Top map shaded to show the original Minnie's Land footprint (dark green)
and the addition parcels Victor Audubon added to Minnie's Land (light green) in 1843. Bottom map is the unshaded original.
This map accompanied the 1843 sale of land from Samuel Watkins, heir of the Watkins farm to Matthew Morgan who paid $16,731.82 for the land, plus the house standing on the eastern side, which had been built by Watkins grandfather, John Watkins in approximatley 1767.
1691
The slanting lines represent the boundaries established when the Dutch settlers in Harlem drew lots for the land on Jochem Pieter's Hills, as they called lower Washington Heights. Allotment number fourteen, which included the future Audubon Park, fell to Jan Dyckeman and Jan Nagel along with allotments eleven through thirteen, all four allotments eventually coming into Dyckeman hands when he married Nagel’s widow. Jan Dyckeman died in 1715, leaving the property to his son Gerrit. Gerrit’s son Jan (who anglicized his name by dropping the “c” from his surname and spelling his first name “John”) inherited this farmland and sold this portion in three separate parcels in 1767.
1767
Three veterans of His Majesties Regiments, John Maunsell (south), John Watkins (middle), and Richard Morris (north) bought adjacent pieces of the Dyckman property, with the Watkins farm in the middle, including land that would become Minnie's Land and Audubon Park. Besides being acquainted from their military service, Watkins and Maunsell were related by marriage. Their wives, Lydia Watkins and Elizabeth Maunsell were sisters, two of the six daughters of Richard and Mercy Stillwell. Before the American Revolution, Watkins mortgaged his land to Maunsell, then died, in 1786 leaving it unpaid. Maunsell foreclosed, but delayed action until the early 1790s, at which time Lydia's son Samuel Watkins bought the land at auction and then promptly sold it to his uncle, who allowed Lydia to remain on the property. After Maunsell'sdeath, his wife and Lydia lived together in the Watkins home near the Kingsbridge Road between 156th and 157th Streets. Lydia died in 1811 and Elizabeth, died (childless) in 1816, leaving all of her property to Lydia's surviving children, Samuel, Elizabeth Dunkin, and Lydia Beekman, who divided the property into three sections.
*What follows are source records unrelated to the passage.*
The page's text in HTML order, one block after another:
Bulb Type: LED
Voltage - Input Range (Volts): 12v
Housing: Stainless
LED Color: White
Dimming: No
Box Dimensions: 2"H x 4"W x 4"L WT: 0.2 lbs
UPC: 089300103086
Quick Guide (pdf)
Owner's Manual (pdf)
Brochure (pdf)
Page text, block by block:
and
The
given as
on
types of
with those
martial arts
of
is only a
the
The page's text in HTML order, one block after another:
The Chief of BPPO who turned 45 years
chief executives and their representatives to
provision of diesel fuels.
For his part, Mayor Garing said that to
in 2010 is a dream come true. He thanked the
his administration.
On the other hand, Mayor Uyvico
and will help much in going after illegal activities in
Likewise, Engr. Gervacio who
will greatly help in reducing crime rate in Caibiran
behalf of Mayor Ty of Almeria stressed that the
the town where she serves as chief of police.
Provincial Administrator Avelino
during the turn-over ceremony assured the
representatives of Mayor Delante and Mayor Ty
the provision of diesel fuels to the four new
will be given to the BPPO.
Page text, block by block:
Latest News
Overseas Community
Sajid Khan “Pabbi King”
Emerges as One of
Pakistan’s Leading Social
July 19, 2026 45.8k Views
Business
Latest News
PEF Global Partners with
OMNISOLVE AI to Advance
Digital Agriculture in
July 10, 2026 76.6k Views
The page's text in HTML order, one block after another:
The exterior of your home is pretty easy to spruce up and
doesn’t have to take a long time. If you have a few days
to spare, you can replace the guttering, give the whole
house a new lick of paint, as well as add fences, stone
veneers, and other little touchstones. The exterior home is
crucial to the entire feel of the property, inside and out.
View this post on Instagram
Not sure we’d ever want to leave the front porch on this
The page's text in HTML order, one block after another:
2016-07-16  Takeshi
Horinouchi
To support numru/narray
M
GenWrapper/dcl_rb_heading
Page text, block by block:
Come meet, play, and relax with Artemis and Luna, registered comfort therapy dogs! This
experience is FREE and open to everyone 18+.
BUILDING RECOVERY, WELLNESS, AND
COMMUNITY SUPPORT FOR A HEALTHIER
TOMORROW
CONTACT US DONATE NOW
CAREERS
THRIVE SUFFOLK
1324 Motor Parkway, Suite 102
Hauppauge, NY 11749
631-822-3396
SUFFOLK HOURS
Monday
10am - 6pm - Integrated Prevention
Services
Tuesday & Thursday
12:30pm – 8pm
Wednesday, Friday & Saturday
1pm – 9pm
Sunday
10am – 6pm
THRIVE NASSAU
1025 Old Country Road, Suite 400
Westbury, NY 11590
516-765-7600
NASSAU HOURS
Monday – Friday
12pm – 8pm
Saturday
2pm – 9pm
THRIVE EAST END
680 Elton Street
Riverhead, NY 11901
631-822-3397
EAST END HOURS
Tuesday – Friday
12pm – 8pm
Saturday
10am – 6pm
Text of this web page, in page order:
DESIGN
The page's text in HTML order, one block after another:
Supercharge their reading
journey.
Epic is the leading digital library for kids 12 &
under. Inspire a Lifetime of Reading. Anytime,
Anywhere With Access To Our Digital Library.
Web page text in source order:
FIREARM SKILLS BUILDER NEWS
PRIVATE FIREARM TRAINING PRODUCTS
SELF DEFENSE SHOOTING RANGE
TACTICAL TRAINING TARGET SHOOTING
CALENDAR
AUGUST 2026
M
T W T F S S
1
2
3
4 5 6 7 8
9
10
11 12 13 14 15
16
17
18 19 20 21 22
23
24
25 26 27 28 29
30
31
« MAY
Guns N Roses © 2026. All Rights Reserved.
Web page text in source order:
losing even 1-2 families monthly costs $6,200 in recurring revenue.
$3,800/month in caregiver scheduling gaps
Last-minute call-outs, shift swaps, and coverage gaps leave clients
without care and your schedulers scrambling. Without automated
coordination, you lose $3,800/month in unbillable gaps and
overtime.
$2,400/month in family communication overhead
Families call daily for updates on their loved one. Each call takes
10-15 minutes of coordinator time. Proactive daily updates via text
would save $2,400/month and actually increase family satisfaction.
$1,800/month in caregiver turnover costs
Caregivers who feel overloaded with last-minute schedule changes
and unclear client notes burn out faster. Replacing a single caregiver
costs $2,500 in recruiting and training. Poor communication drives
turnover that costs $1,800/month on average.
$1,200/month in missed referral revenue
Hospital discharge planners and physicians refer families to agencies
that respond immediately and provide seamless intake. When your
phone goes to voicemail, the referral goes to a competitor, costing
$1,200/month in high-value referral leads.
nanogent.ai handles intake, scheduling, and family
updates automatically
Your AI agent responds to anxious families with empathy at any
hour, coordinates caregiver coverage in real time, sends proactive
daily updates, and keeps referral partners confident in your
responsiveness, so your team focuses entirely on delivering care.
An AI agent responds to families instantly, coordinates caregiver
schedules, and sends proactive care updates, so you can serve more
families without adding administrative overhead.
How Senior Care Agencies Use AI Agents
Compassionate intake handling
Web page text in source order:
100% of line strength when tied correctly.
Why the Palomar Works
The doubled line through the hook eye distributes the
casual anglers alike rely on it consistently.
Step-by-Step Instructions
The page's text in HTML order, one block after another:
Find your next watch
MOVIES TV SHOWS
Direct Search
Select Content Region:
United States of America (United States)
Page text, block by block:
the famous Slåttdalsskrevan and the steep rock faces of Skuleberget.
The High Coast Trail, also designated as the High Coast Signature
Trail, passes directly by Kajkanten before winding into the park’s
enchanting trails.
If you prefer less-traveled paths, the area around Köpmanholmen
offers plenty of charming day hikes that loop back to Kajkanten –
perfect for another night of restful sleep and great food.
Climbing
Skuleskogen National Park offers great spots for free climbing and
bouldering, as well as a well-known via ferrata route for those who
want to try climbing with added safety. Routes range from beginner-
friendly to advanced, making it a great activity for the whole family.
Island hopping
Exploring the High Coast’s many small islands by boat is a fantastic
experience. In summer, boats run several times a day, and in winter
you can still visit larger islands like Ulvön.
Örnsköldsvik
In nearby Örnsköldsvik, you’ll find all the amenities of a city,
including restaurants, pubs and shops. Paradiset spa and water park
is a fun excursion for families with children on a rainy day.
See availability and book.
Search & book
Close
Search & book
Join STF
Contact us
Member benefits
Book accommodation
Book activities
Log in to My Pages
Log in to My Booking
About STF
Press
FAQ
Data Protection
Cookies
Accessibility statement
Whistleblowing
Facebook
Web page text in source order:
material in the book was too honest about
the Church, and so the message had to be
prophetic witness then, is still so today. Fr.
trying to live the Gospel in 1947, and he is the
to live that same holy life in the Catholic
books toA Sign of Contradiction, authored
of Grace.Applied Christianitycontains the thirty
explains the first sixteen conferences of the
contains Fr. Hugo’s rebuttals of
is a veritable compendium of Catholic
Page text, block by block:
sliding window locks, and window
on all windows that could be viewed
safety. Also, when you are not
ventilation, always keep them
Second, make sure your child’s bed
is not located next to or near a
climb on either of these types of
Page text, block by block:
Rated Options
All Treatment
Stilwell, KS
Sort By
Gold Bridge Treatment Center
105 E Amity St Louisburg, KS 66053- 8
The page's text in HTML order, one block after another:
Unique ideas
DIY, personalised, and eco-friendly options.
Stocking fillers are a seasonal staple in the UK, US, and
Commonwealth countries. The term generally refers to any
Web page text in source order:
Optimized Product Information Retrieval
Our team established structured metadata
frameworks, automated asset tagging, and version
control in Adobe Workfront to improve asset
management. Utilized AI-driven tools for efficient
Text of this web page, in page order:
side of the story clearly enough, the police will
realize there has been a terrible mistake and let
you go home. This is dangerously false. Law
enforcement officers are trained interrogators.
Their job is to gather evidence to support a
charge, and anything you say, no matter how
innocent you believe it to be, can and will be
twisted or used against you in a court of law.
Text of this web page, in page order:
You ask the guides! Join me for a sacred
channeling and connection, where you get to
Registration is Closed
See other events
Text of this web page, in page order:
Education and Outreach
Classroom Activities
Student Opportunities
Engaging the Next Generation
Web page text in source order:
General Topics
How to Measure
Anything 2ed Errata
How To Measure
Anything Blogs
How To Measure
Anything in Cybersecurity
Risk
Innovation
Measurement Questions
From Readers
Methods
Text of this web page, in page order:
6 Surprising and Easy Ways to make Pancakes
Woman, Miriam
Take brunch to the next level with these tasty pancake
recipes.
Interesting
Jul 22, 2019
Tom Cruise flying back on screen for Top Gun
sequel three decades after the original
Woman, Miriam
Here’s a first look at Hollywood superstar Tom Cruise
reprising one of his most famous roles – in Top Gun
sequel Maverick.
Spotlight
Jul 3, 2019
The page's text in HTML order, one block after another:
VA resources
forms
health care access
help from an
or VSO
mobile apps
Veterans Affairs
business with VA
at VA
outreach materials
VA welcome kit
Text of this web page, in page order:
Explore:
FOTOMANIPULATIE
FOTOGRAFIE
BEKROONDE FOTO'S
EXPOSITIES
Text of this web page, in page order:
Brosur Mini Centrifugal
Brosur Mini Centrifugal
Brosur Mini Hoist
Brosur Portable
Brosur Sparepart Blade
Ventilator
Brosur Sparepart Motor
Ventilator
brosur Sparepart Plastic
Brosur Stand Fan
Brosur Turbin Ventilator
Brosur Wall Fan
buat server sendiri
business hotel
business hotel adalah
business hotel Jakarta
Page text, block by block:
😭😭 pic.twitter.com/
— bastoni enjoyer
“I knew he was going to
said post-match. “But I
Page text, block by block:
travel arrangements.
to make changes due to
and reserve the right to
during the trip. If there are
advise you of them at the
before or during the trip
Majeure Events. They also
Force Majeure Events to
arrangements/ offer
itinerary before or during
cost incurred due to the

Elizabeth Dunkin's share (the middle section) was the future Minnie's Land and Audubon Park.
1835
In 1835, Elizabeth Dunkin sold most of her property to James and Eliza Conner, who then formed a speculative partnership with Richard and Mary Carman (who had already bought part of the southern portion of the Maunsell property that included the future Trinity Cemetery.) The partnership failed when the New York Board of Aldermen decided not to purchase eighty-six acres for a "rural cemetery" and The New York Bowery Life Insurance Company bought the heavily mortgaged acreage at a foreclosure auction.
1841
On October 1, 1841, The New York Bowery Life Insurance Company sold fourteen acres to "Lucy Audabon (sic) wife of John James Audabon" (the dark green triangle on the top map) and twenty-nine acres to Richard F. Carman bordering it on the south. In July 1843, Victor Aububon purchased three parcels (light green on the map above) that "squared off" the triangle his mother had bought eighteen months previously.
1851
Lucy Audubon sold the eastern rectangle of Minnie's Land (betwen 10th and 11th Avenues) to Dennis Harris, who was accumulating property east and north of Minnie's Land. Over the next seventeen years, the Audubon family would sell all of their remaining property. George Blake Grinnell, who moved to Audubon Park in 1857 would purchase approximately two-thirds of the land between 155th and 158th Streets west of 11th Avenue (Broadway).